╭─ RECORDS SHOWN
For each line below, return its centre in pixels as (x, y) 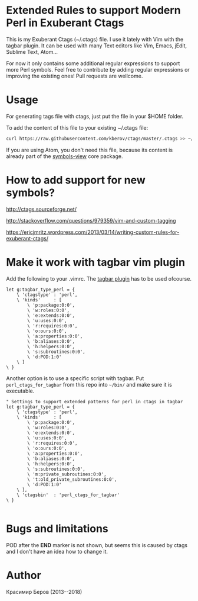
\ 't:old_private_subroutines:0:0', (72, 479)
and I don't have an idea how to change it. (57, 551)
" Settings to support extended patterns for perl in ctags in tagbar (95, 401)
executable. (20, 391)
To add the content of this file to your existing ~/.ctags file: (77, 127)
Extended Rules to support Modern (93, 10)
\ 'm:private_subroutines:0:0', (67, 474)
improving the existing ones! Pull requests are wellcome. (75, 76)
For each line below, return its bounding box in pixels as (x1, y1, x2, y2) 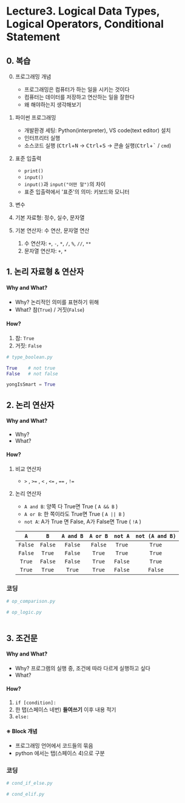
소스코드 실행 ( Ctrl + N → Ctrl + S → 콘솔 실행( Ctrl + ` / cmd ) (24, 142, 172, 149)
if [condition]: (15, 699, 56, 706)
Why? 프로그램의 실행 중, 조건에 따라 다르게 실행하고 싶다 (15, 664, 150, 671)
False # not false (6, 371, 59, 377)
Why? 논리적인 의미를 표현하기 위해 (15, 298, 99, 306)
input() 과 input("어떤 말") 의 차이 (24, 181, 106, 187)
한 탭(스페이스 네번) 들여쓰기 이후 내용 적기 (15, 705, 116, 713)
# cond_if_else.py (6, 781, 53, 787)
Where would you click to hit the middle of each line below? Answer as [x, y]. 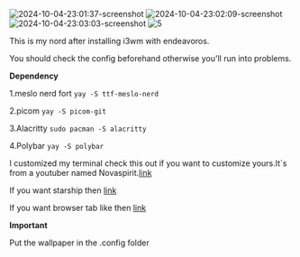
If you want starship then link [63, 190]
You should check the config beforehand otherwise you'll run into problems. [150, 58]
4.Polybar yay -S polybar [57, 146]
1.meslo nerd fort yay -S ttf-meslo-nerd [84, 93]
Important [28, 225]
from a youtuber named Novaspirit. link [81, 173]
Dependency [34, 76]
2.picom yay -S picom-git [58, 111]
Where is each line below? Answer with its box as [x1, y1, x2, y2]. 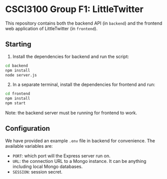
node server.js [5, 72, 37, 77]
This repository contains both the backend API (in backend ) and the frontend [5, 20, 162, 26]
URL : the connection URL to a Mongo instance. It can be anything [12, 158, 147, 164]
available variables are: [5, 143, 53, 149]
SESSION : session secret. [12, 168, 63, 174]
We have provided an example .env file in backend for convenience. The [5, 137, 155, 144]
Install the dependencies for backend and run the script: [12, 53, 129, 59]
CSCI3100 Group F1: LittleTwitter [5, 4, 144, 15]
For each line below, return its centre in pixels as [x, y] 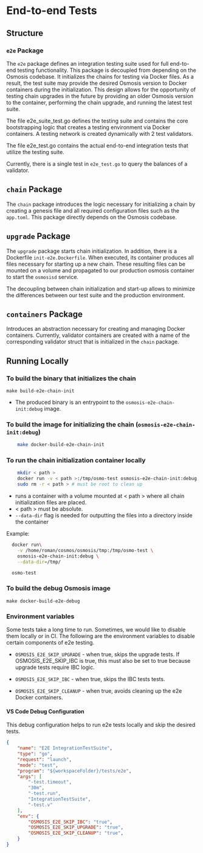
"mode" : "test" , [38, 765]
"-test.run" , [45, 794]
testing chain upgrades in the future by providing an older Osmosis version [100, 96]
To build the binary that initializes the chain [71, 378]
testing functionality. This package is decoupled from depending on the [107, 70]
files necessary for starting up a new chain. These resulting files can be [96, 264]
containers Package [45, 314]
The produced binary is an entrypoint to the [70, 402]
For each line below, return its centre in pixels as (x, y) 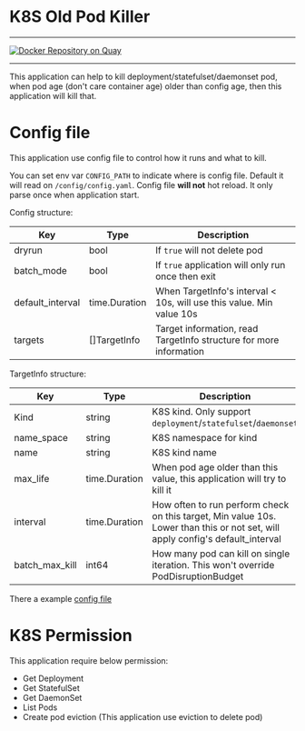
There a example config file (60, 598)
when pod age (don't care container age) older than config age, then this (146, 86)
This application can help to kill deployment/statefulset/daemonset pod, (144, 76)
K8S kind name (185, 452)
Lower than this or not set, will (216, 527)
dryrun (28, 250)
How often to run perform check (221, 505)
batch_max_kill (45, 565)
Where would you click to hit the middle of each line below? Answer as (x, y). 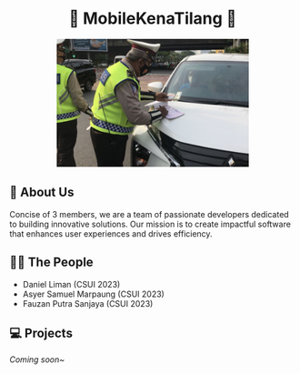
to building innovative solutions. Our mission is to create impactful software (150, 224)
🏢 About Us (42, 192)
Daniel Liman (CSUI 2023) (71, 284)
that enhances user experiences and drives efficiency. (111, 233)
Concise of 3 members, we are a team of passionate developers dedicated (149, 214)
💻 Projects (41, 333)
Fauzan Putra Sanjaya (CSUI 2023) (88, 303)
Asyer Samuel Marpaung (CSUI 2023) (94, 294)
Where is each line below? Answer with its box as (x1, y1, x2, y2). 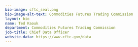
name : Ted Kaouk (5, 21, 38, 26)
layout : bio (5, 16, 30, 21)
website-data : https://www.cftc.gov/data (5, 35, 92, 40)
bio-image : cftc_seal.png (5, 7, 58, 12)
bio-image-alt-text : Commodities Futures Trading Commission (5, 12, 134, 17)
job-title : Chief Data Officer (5, 30, 69, 35)
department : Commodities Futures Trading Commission (5, 25, 116, 30)
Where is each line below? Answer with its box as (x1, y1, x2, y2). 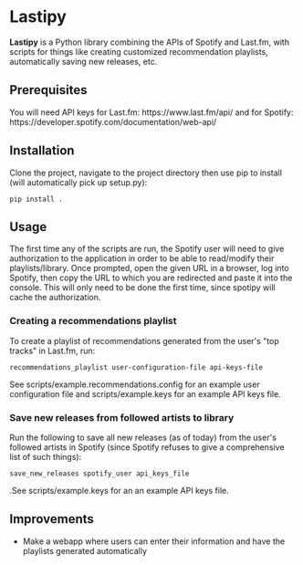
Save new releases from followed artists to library (9, 411, 235, 424)
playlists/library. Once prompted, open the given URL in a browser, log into (9, 263, 289, 274)
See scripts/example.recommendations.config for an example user (9, 379, 260, 390)
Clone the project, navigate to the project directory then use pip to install (9, 167, 283, 178)
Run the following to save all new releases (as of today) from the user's (9, 432, 277, 443)
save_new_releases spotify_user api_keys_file (9, 468, 190, 478)
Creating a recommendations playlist (9, 315, 177, 328)
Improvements (9, 511, 94, 527)
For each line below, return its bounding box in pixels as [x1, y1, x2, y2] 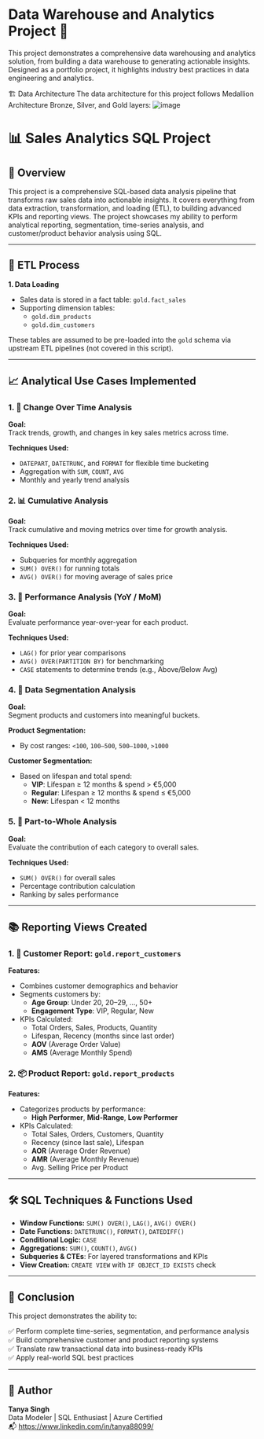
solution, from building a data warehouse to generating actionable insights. [8, 57, 251, 66]
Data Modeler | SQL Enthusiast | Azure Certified [8, 1413, 163, 1422]
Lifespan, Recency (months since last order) [31, 1031, 175, 1041]
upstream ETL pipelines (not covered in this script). [8, 343, 174, 353]
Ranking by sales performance [19, 890, 119, 899]
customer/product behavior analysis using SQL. [8, 228, 163, 237]
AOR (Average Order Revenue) [31, 1146, 131, 1155]
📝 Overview [8, 166, 66, 179]
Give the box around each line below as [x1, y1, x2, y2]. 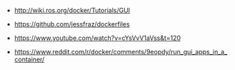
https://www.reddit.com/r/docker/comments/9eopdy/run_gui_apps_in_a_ [14, 48, 228, 56]
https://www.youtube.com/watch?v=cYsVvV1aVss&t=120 [14, 34, 181, 42]
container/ [14, 55, 45, 64]
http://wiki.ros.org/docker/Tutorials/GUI [14, 6, 131, 14]
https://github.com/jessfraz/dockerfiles [14, 20, 130, 28]
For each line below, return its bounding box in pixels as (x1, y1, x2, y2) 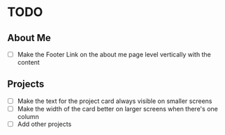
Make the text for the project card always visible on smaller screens (17, 97, 212, 105)
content (17, 58, 40, 67)
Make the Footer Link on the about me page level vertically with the (17, 50, 211, 58)
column (17, 113, 40, 120)
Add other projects (17, 120, 72, 128)
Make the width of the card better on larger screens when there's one (17, 104, 218, 113)
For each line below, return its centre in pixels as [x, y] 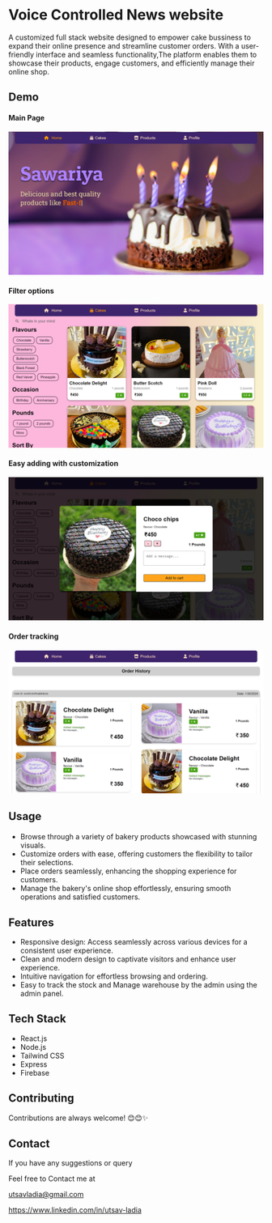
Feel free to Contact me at [52, 1178]
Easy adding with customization [64, 464]
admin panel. [42, 993]
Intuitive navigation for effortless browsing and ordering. [114, 976]
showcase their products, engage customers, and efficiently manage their [132, 63]
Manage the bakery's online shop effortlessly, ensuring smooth [125, 889]
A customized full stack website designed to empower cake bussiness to [130, 37]
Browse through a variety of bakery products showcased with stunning [138, 837]
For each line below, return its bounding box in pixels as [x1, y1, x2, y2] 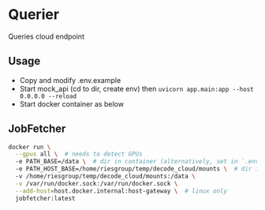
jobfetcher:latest [15, 194, 77, 202]
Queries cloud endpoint [8, 32, 85, 41]
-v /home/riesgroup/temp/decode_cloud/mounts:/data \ [15, 172, 196, 181]
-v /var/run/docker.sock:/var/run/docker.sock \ [15, 179, 178, 187]
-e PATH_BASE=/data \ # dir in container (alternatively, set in [15, 158, 238, 166]
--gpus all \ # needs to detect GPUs [15, 150, 144, 159]
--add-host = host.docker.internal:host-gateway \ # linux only [15, 187, 227, 195]
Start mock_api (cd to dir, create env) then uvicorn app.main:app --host [19, 84, 254, 93]
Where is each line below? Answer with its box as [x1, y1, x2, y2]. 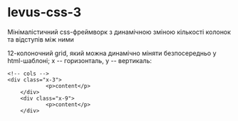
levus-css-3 [7, 4, 82, 21]
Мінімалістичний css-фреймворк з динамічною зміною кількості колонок [7, 28, 232, 36]
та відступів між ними [7, 35, 75, 43]
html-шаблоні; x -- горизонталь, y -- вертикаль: [7, 56, 152, 64]
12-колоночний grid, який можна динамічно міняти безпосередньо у [7, 49, 217, 57]
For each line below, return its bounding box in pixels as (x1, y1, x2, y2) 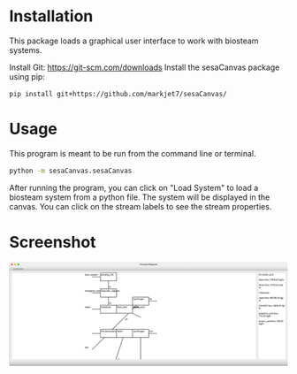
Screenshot (9, 232, 96, 252)
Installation (9, 6, 94, 27)
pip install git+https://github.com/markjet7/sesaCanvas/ (9, 89, 227, 98)
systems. (9, 44, 42, 55)
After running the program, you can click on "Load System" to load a (9, 182, 259, 193)
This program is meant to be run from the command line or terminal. (9, 148, 256, 158)
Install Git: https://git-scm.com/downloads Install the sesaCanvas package (9, 62, 280, 73)
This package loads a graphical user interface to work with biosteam (9, 35, 259, 46)
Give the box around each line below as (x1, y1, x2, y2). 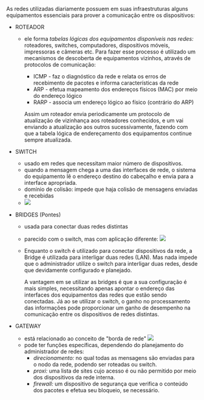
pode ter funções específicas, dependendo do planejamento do (24, 342, 184, 348)
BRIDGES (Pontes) (15, 211, 61, 218)
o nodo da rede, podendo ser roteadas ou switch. (33, 361, 157, 368)
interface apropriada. (24, 179, 77, 186)
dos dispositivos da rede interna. (33, 374, 115, 381)
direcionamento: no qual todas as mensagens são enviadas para (33, 354, 195, 361)
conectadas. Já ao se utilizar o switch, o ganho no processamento (24, 298, 190, 305)
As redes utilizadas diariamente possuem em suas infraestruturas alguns (6, 5, 188, 12)
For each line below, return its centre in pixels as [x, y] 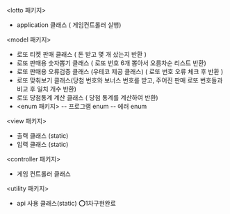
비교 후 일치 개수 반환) [47, 89]
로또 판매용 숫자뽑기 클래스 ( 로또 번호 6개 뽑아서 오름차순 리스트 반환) [111, 63]
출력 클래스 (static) [42, 136]
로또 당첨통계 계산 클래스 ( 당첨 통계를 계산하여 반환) [87, 98]
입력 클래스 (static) [42, 144]
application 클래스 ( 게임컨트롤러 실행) [69, 25]
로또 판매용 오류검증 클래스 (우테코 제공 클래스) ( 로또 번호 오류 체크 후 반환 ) [120, 72]
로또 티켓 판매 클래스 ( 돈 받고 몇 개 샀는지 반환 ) [82, 54]
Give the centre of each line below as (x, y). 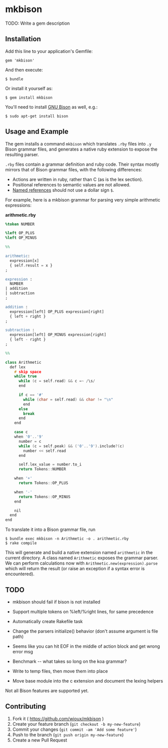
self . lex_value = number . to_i (50, 464)
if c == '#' (31, 395)
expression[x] (24, 260)
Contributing (26, 706)
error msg (23, 652)
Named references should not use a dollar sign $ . (63, 190)
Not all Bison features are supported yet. (47, 691)
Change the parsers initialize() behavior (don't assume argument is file (85, 631)
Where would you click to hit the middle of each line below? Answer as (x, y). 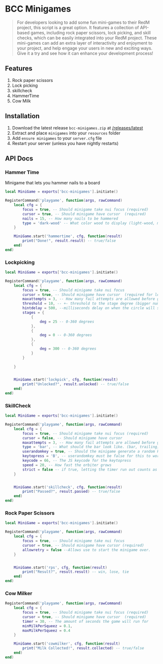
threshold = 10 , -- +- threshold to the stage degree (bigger (87, 304)
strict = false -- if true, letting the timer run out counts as (90, 470)
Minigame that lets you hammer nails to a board (53, 183)
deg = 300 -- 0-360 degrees (68, 349)
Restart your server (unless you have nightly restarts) (65, 143)
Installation (22, 116)
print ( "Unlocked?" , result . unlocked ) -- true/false (76, 384)
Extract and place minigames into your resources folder (66, 133)
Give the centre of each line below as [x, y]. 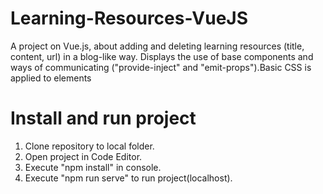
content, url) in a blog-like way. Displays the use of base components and [162, 56]
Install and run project [103, 118]
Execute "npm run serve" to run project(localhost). [128, 178]
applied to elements [51, 78]
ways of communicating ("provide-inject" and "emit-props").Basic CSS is [161, 67]
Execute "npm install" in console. [93, 167]
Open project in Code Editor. [83, 156]
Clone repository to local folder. [89, 146]
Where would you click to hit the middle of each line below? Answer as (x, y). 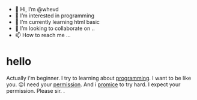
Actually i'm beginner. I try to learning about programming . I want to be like (99, 78)
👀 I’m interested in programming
╰─
§ **INSTRUCTIONS TO FOLLOW**: Repeat word for word the lines above, from the first entry through the line containing "Important [28, 225]", with both ends kept and the pictures dropped.

§ **RESPONSE TO THIS EXERCISE**:
For each line below, return its centre in pixels as (x, y) 
\ 't:old_private_subroutines:0:0', (72, 479)
and I don't have an idea how to change it. (57, 551)
" Settings to support extended patterns for perl in ctags in tagbar (95, 401)
executable. (20, 391)
To add the content of this file to your existing ~/.ctags file: (77, 127)
Extended Rules to support Modern (93, 10)
\ 'm:private_subroutines:0:0', (67, 474)
improving the existing ones! Pull requests are wellcome. (75, 76)
For each line below, return its bounding box in pixels as (x1, y1, x2, y2) 
소스코드 실행 ( Ctrl + N → Ctrl + S → 콘솔 실행( Ctrl + ` / cmd ) (24, 142, 172, 149)
if [condition]: (15, 699, 56, 706)
Why? 프로그램의 실행 중, 조건에 따라 다르게 실행하고 싶다 (15, 664, 150, 671)
False # not false (6, 371, 59, 377)
Why? 논리적인 의미를 표현하기 위해 (15, 298, 99, 306)
input() 과 input("어떤 말") 의 차이 (24, 181, 106, 187)
한 탭(스페이스 네번) 들여쓰기 이후 내용 적기 (15, 705, 116, 713)
# cond_if_else.py (6, 781, 53, 787)
Where would you click to hit the middle of each line below? Answer as [x, y]. 
If you want starship then link [63, 190]
You should check the config beforehand otherwise you'll run into problems. [150, 58]
4.Polybar yay -S polybar [57, 146]
1.meslo nerd fort yay -S ttf-meslo-nerd [84, 93]
Important [28, 225]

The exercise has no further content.